**What is needed**
Begin at the line containing "小さな頃から慣れ親しんだ味はミネストローネ等のトマト" and retype each line through the end of the records exactly. Include nothing else and no pictures.

-=-=-=-=-

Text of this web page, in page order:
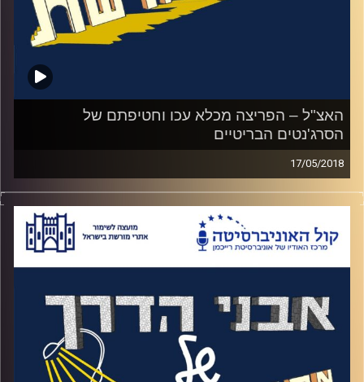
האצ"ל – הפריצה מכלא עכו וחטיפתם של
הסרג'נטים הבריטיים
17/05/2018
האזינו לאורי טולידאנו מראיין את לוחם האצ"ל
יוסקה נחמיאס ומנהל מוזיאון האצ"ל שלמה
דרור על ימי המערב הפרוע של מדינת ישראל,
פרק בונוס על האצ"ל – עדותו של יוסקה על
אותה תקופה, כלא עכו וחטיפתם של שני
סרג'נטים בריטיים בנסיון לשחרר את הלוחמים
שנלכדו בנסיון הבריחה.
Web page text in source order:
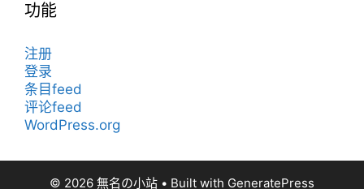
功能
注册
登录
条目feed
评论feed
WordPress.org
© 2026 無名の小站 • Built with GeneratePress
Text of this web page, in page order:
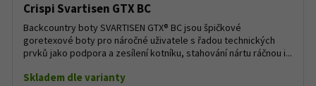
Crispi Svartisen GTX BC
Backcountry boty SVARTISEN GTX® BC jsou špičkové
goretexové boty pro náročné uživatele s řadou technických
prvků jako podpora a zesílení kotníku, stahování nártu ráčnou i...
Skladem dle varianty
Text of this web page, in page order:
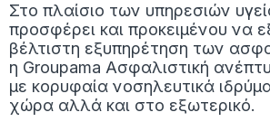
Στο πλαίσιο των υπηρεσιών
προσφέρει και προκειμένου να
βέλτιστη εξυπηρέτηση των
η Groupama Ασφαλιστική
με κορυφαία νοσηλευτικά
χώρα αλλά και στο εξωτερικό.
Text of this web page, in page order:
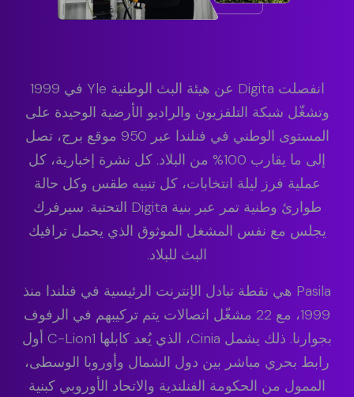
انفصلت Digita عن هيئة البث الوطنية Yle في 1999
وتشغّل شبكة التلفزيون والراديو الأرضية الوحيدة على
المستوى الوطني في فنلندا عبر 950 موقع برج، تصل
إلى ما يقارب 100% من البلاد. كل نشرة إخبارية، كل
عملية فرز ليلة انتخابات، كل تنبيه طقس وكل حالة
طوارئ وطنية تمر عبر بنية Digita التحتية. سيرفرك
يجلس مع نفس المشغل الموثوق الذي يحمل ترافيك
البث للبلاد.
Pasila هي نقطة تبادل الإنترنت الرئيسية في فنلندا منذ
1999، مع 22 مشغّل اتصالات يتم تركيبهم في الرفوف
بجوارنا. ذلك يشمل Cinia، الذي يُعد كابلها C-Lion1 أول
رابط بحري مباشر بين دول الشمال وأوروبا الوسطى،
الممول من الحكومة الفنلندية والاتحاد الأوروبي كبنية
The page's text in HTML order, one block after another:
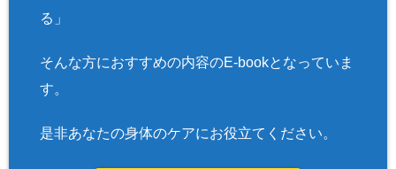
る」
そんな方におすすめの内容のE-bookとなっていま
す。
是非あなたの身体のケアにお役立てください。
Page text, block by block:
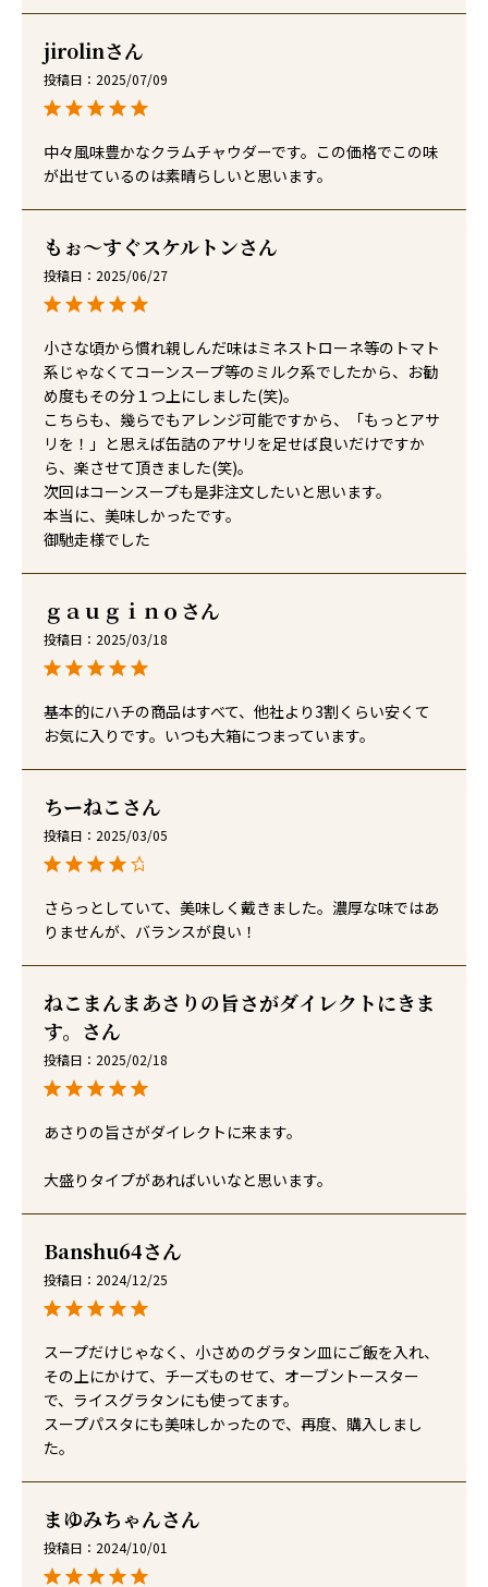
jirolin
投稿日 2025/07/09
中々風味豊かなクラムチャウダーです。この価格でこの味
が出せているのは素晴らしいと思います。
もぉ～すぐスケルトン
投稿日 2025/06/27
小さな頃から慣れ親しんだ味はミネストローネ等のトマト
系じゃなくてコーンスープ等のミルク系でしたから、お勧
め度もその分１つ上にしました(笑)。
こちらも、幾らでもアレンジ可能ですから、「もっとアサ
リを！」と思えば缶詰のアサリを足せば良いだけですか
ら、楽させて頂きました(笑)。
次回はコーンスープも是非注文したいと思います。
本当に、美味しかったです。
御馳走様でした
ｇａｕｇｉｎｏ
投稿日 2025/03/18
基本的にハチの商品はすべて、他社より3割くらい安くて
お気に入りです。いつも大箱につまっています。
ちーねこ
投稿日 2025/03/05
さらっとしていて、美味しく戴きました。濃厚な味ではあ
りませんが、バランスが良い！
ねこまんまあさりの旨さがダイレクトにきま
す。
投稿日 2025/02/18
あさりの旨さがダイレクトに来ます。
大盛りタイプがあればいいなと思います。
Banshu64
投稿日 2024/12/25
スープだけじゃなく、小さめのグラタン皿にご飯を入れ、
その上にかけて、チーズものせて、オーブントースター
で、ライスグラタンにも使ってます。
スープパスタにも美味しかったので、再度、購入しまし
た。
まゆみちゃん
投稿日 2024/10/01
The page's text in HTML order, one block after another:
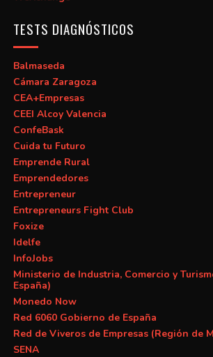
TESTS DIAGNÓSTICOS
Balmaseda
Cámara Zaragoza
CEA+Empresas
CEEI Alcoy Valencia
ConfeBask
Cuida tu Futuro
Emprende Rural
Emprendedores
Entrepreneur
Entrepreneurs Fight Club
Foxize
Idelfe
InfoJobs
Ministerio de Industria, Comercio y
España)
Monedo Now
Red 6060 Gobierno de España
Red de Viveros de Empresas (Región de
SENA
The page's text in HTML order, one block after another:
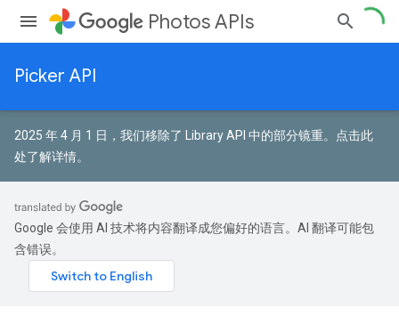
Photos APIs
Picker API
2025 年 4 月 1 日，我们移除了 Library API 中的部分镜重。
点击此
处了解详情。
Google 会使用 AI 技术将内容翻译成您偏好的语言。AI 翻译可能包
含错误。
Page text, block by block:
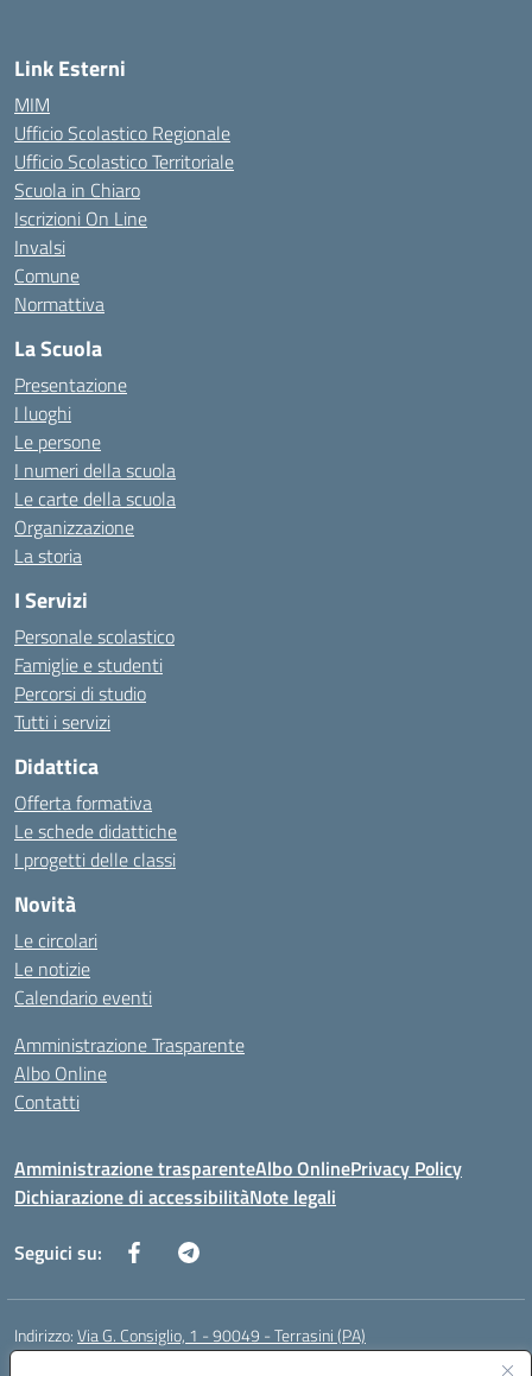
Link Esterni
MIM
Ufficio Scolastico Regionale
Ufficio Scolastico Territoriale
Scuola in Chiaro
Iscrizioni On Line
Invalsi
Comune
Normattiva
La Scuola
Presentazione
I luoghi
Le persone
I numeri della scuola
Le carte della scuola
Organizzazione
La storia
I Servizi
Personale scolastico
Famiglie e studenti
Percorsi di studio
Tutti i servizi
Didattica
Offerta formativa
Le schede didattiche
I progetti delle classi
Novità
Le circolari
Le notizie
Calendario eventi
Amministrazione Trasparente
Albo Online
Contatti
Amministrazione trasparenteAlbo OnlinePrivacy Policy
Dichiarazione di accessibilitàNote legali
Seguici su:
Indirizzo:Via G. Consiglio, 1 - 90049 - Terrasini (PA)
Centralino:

-=-=-=-=-

**The answer**
小さな頃から慣れ親しんだ味はミネストローネ等のトマト
系じゃなくてコーンスープ等のミルク系でしたから、お勧
め度もその分１つ上にしました(笑)。
こちらも、幾らでもアレンジ可能ですから、「もっとアサ
リを！」と思えば缶詰のアサリを足せば良いだけですか
ら、楽させて頂きました(笑)。
次回はコーンスープも是非注文したいと思います。
本当に、美味しかったです。
御馳走様でした
ｇａｕｇｉｎｏ
投稿日 2025/03/18
基本的にハチの商品はすべて、他社より3割くらい安くて
お気に入りです。いつも大箱につまっています。
ちーねこ
投稿日 2025/03/05
さらっとしていて、美味しく戴きました。濃厚な味ではあ
りませんが、バランスが良い！
ねこまんまあさりの旨さがダイレクトにきま
す。
投稿日 2025/02/18
あさりの旨さがダイレクトに来ます。
大盛りタイプがあればいいなと思います。
Banshu64
投稿日 2024/12/25
スープだけじゃなく、小さめのグラタン皿にご飯を入れ、
その上にかけて、チーズものせて、オーブントースター
で、ライスグラタンにも使ってます。
スープパスタにも美味しかったので、再度、購入しまし
た。
まゆみちゃん
投稿日 2024/10/01
The page's text in HTML order, one block after another:
TESTS DIAGNÓSTICOS
Balmaseda
Cámara Zaragoza
CEA+Empresas
CEEI Alcoy Valencia
ConfeBask
Cuida tu Futuro
Emprende Rural
Emprendedores
Entrepreneur
Entrepreneurs Fight Club
Foxize
Idelfe
InfoJobs
Ministerio de Industria, Comercio y
España)
Monedo Now
Red 6060 Gobierno de España
Red de Viveros de Empresas (Región de
SENA
The page's text in HTML order, one block after another:
Photos APIs
Picker API
2025 年 4 月 1 日，我们移除了 Library API 中的部分镜重。
点击此
处了解详情。
Google 会使用 AI 技术将内容翻译成您偏好的语言。AI 翻译可能包
含错误。
Page text, block by block:
Link Esterni
MIM
Ufficio Scolastico Regionale
Ufficio Scolastico Territoriale
Scuola in Chiaro
Iscrizioni On Line
Invalsi
Comune
Normattiva
La Scuola
Presentazione
I luoghi
Le persone
I numeri della scuola
Le carte della scuola
Organizzazione
La storia
I Servizi
Personale scolastico
Famiglie e studenti
Percorsi di studio
Tutti i servizi
Didattica
Offerta formativa
Le schede didattiche
I progetti delle classi
Novità
Le circolari
Le notizie
Calendario eventi
Amministrazione Trasparente
Albo Online
Contatti
Amministrazione trasparenteAlbo OnlinePrivacy Policy
Dichiarazione di accessibilitàNote legali
Seguici su:
Indirizzo:Via G. Consiglio, 1 - 90049 - Terrasini (PA)
Centralino:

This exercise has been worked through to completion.